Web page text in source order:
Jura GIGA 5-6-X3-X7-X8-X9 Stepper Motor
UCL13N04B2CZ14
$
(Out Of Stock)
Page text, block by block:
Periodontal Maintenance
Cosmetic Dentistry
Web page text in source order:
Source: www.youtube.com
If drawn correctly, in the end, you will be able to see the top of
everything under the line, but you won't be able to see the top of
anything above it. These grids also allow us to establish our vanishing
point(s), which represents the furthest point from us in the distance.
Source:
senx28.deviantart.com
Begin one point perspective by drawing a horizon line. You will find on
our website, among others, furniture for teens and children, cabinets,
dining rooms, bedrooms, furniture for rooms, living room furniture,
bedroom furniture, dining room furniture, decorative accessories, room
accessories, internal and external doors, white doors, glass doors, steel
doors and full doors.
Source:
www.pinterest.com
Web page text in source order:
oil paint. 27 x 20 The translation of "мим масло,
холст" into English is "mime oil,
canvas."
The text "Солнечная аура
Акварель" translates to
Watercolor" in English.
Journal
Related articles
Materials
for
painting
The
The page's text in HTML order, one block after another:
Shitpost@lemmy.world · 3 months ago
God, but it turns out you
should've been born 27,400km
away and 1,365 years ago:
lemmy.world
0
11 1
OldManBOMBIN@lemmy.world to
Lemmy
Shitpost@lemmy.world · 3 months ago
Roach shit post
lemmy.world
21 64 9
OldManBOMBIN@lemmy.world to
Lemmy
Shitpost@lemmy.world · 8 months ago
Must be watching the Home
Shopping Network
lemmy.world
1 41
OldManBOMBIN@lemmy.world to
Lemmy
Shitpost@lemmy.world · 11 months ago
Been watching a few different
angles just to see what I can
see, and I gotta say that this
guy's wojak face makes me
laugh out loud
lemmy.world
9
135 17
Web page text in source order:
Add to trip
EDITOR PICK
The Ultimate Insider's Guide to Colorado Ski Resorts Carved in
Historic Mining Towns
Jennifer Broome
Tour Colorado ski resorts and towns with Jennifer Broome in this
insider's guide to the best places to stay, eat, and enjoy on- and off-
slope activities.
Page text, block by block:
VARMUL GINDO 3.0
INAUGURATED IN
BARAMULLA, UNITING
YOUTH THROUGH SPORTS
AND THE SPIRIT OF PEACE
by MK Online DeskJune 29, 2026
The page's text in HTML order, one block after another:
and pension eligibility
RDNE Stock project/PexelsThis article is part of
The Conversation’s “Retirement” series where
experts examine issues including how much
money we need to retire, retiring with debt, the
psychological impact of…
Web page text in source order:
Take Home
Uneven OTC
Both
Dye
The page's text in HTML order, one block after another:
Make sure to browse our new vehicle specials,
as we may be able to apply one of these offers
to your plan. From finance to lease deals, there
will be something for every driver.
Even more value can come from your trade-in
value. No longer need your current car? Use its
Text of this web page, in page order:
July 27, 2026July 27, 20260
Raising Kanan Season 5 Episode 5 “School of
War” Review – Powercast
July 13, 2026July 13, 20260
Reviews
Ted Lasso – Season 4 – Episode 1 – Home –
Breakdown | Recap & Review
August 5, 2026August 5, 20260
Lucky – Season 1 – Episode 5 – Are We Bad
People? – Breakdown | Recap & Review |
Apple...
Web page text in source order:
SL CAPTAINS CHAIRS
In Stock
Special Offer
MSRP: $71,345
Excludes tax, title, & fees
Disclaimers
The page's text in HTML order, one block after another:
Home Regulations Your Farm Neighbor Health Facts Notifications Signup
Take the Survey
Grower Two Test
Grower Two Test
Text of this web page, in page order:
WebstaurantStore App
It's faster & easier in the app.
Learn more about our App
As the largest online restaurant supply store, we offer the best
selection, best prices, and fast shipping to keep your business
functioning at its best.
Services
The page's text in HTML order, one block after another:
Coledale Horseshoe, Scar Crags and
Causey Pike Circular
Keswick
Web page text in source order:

→ Description of the task: Exact retyping of all the entries is required.

→ Output of the exercise:
Web page text in source order:
Jura GIGA 5-6-X3-X7-X8-X9 Stepper Motor
UCL13N04B2CZ14
$
(Out Of Stock)
Page text, block by block:
Periodontal Maintenance
Cosmetic Dentistry
Web page text in source order:
Source: www.youtube.com
If drawn correctly, in the end, you will be able to see the top of
everything under the line, but you won't be able to see the top of
anything above it. These grids also allow us to establish our vanishing
point(s), which represents the furthest point from us in the distance.
Source:
senx28.deviantart.com
Begin one point perspective by drawing a horizon line. You will find on
our website, among others, furniture for teens and children, cabinets,
dining rooms, bedrooms, furniture for rooms, living room furniture,
bedroom furniture, dining room furniture, decorative accessories, room
accessories, internal and external doors, white doors, glass doors, steel
doors and full doors.
Source:
www.pinterest.com
Web page text in source order:
oil paint. 27 x 20 The translation of "мим масло,
холст" into English is "mime oil,
canvas."
The text "Солнечная аура
Акварель" translates to
Watercolor" in English.
Journal
Related articles
Materials
for
painting
The
The page's text in HTML order, one block after another:
Shitpost@lemmy.world · 3 months ago
God, but it turns out you
should've been born 27,400km
away and 1,365 years ago:
lemmy.world
0
11 1
OldManBOMBIN@lemmy.world to
Lemmy
Shitpost@lemmy.world · 3 months ago
Roach shit post
lemmy.world
21 64 9
OldManBOMBIN@lemmy.world to
Lemmy
Shitpost@lemmy.world · 8 months ago
Must be watching the Home
Shopping Network
lemmy.world
1 41
OldManBOMBIN@lemmy.world to
Lemmy
Shitpost@lemmy.world · 11 months ago
Been watching a few different
angles just to see what I can
see, and I gotta say that this
guy's wojak face makes me
laugh out loud
lemmy.world
9
135 17
Web page text in source order:
Add to trip
EDITOR PICK
The Ultimate Insider's Guide to Colorado Ski Resorts Carved in
Historic Mining Towns
Jennifer Broome
Tour Colorado ski resorts and towns with Jennifer Broome in this
insider's guide to the best places to stay, eat, and enjoy on- and off-
slope activities.
Page text, block by block:
VARMUL GINDO 3.0
INAUGURATED IN
BARAMULLA, UNITING
YOUTH THROUGH SPORTS
AND THE SPIRIT OF PEACE
by MK Online DeskJune 29, 2026
The page's text in HTML order, one block after another:
and pension eligibility
RDNE Stock project/PexelsThis article is part of
The Conversation’s “Retirement” series where
experts examine issues including how much
money we need to retire, retiring with debt, the
psychological impact of…
Web page text in source order:
Take Home
Uneven OTC
Both
Dye
The page's text in HTML order, one block after another:
Make sure to browse our new vehicle specials,
as we may be able to apply one of these offers
to your plan. From finance to lease deals, there
will be something for every driver.
Even more value can come from your trade-in
value. No longer need your current car? Use its
Text of this web page, in page order:
July 27, 2026July 27, 20260
Raising Kanan Season 5 Episode 5 “School of
War” Review – Powercast
July 13, 2026July 13, 20260
Reviews
Ted Lasso – Season 4 – Episode 1 – Home –
Breakdown | Recap & Review
August 5, 2026August 5, 20260
Lucky – Season 1 – Episode 5 – Are We Bad
People? – Breakdown | Recap & Review |
Apple...
Web page text in source order:
SL CAPTAINS CHAIRS
In Stock
Special Offer
MSRP: $71,345
Excludes tax, title, & fees
Disclaimers
The page's text in HTML order, one block after another:
Home Regulations Your Farm Neighbor Health Facts Notifications Signup
Take the Survey
Grower Two Test
Grower Two Test
Text of this web page, in page order:
WebstaurantStore App
It's faster & easier in the app.
Learn more about our App
As the largest online restaurant supply store, we offer the best
selection, best prices, and fast shipping to keep your business
functioning at its best.
Services
The page's text in HTML order, one block after another:
Coledale Horseshoe, Scar Crags and
Causey Pike Circular
Keswick
Web page text in source order:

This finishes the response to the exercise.